13 Ağustos 1988: Türkçü fikir adamı Said Bilgiç İstanbul’da 68 yaşında vefat etti.
1920’de Isparta’nın Şarkikaraağaç ilçesinde doğdu. İlkokul ve ortaokul öğrenimini müteakip 1939’da Afyon Lisesi’nden mezun oldu. 1940’ta Küpeler Nahiyesi Müdürlüğü’nde bulundu. 1940-1941’de Ankara Üniversitesi Hukuk Fakültesi’ne girerek başladığı yüksek öğrenim hayatını 1944’te tamamladı. Aynı yıl Irkçılık – Turancılık Dâvâsı’nın mağdurları arasında gözaltında tutuldu. Mahkemede beraat etti.

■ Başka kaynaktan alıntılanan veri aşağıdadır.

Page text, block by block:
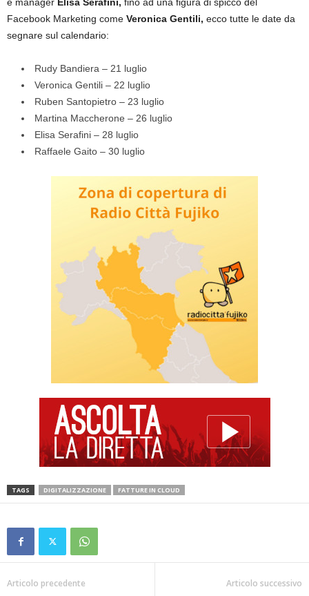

Yedek subay olarak askerlik görevini ifa ettikten sonra, Gümüşhane’de hâkim yardımcılığına tayin edildi. Bilahare istifa ederek siyasî hayata atıldı. 1946’da Isparta’da Demokrat Parti İl Teşkilâtı’nı kurdu, 1950 ve 1954 seçimlerinde Demokrat Parti listesinden Isparta milletvekili seçildi. 1952’de Türkiye Milliyetçiler Derneği’nin Genel Başkanlığı’na getirildi. 27 Mayıs 1960’a kadar milletvekilliğini sürdürdü. Yassıada Mahkemesi’nde idamla yargılandı ve beş yıl ağır hapse mahkûm edildi. 1962’de tahliye olduktan sonra İstanbul’a yerleşti. Orta Doğu, Bab-ı Âli’de Sabah, Adalet ve Yeni Düşünce gibi yayın organlarında millî ve mânevî değerlerimizi işleyen, yücelten yazılar yazdı. 1978’de Milliyetçi Hareket Partisi Genel İdare Kurulu’na seçildi. Bu görevi sebebiyle 12 Eylül 1980 İhtilâli’nden sonra tevkif edildi. 120 gün göz altında tutuldu, beraat etti.
Bir hukukçu ve fikir adamı olarak kendisini vatanına ve milletine faydalı olmaya adayan Said Bilgiç, aynı zamanda iki kız çocuğu babası olup örnek bir aile yapısına sahipti.
Türk siyasî tarihinin önemli simalarından Said Bilgiç’in, anne gönlünü fethedemeyen insanın başarılı olamayacağı inancıyla kaleme aldığı günlüğü, BKY tarafından Anne ve Çocuk adı ile kitap dünyamıza yeniden kazandırıldı. Eserinde; “Anne gönlünü fethedemeyen insan fezaya tırmanamaz. Milletlerin yükselişinde birinci hedef, anaların gönlünü fetihtir. Ne mutlu bu yolun yolcularına. Sevgi, her faziletin, sevgi, her büyük eserin doğurucusudur.” diyordu.